* EXERCISE BRIEF
Return all of the entries exactly, but do not include the pictures.

* GIVEN INFORMATION
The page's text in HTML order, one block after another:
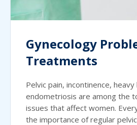
Gynecology
Treatments
Pelvic pain, incontinence,
endometriosis are among the
issues that affect women.
the importance of regular
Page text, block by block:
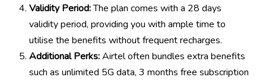
Validity Period:The plan comes with a 28 days
validity period, providing you with ample time to
utilise the benefits without frequent recharges.
Additional Perks:Airtel often bundles extra benefits
such as unlimited 5G data, 3 months free subscription

* RESULT OF THIS TASK
The page's text in HTML order, one block after another:
Gynecology
Treatments
Pelvic pain, incontinence,
endometriosis are among the
issues that affect women.
the importance of regular
Page text, block by block:
Validity Period:The plan comes with a 28 days
validity period, providing you with ample time to
utilise the benefits without frequent recharges.
Additional Perks:Airtel often bundles extra benefits
such as unlimited 5G data, 3 months free subscription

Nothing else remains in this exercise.